この間社長(息子)からこれ読んでみたらと言ってある本を手渡された。タイトルが「Webを支える技術」(技術評論社)である。こんな技術本を読めるほどぼくにはベースがないのでなぜかと思ったら、社長がj自分のブログでこの本の書評を書いたら、著者の山本陽平さんからTwitterで「mark-wadaにもよろしく」と言われたらしい。
実は、山本陽平さんとは1年ほど前にビジネスプロセスパターン研究会というの主宰したとき、メンバーに入ってもらったという経緯がある。社長のPerl友だちの職場の同僚という関係で誘ったのである。
会社が引けてからの2時間くらいの短い時間だったのだが、5ヶ月間で数回の議論をしたが、いろいろな角度から話がはずみすごく楽しかった。あれから会っていないのでしばらくぶりの絡みだ。

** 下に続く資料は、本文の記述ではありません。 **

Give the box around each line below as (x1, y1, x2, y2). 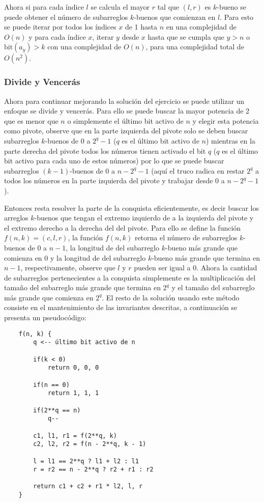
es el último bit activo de (122, 135, 199, 146)
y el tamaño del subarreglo (171, 282, 255, 293)
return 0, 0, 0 (47, 364, 99, 372)
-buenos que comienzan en (134, 11, 216, 22)
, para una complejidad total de (145, 41, 244, 52)
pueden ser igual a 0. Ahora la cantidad (134, 262, 257, 273)
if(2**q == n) (33, 406, 81, 414)
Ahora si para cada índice (4, 2, 84, 12)
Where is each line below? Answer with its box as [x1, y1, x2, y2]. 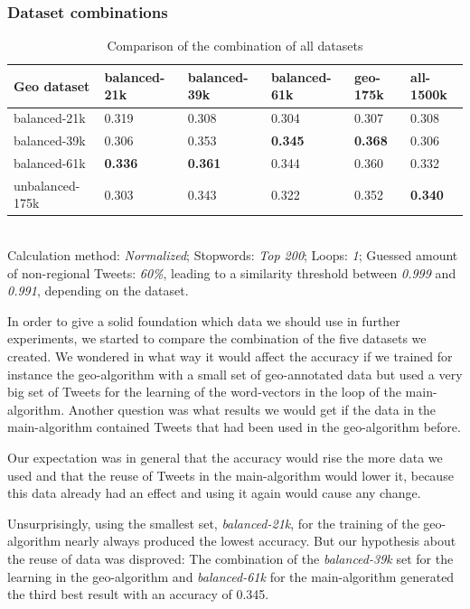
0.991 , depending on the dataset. [7, 281, 189, 300]
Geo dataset [14, 76, 90, 95]
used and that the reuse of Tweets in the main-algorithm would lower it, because [7, 465, 454, 484]
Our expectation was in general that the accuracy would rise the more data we [7, 448, 443, 466]
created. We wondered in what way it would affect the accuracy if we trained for [7, 347, 453, 366]
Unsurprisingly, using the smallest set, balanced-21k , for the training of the [7, 513, 419, 532]
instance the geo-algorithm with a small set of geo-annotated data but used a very [7, 364, 463, 383]
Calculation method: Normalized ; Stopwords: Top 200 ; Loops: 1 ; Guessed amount [7, 246, 458, 265]

でぼくには難しすぎやしないかと思って、本を読むのをちょっと躊躇したが、せっかくだから読んでみることにした。ところが、これがおもしろいのである。もちろん全部はとてもとても理解できるわけがないのだが、基本的なことがすごくやさしく書いてある。ぼくのような素人に毛の生えたような者でも基礎的な理解ができるのだ。
この素人でもわかるような書き方は非常にむずかしい。少なくとも広くて深い知識がなければできない。往々にして、浅学の徒はやたら難しく書く傾向がある。自分はこんなことまで知っているぞという具合だ。陽平君(いつもの呼び方で)はそういう意味では大変深い知識と洞察力を持っているからこそこんな本が書けたのだろう。
さて本のことである。何といっても最初の“シンプルさは究極の洗練である。 ―― Leonard da Vinch”というレオナルド・ダビンチの言葉を引用したことに感動するのである。Webの特徴を一言で言い表すとこのシンプルさに行き着くというのだ。
ぼくは日ごろからシンプルであることの重要さを唱えていたからまったくもって共感してしまう。単純でわかりやすいからこそ広まるのである。皆さん、このことは心に刻んでおくべきだと強く思う。
いまやWebなしではシステムが成り立たなくなるくらい浸透しているが、そのWebを支える基本となる技術は、HTTP、URI、そしてHTMLであるとしている。これだけでもシンプルでしょ。そして、それらの技術に支えられたWebは、ハイパーメディアシステムと分散システムという2つの側面があると解説してくれる。
うんうんなるほど。その後もこれらの技術の一つひとつに対して、その歴史的な背景とか理論などを交えて丁寧にわかりやすく書いてくれている。だから、各章の最初に基本的な説明がすごくいいのだ。もうこれだけでぼくにとっては非常に重要な知見を得たことになる。
小難しい技術本はけっこうあるが、こうしてある意味教科書的に平易に教えてくれる本は貴重だと思う。多分、脇に置いて時々確認するような本になるのではないだろうか。陽平君、GJ!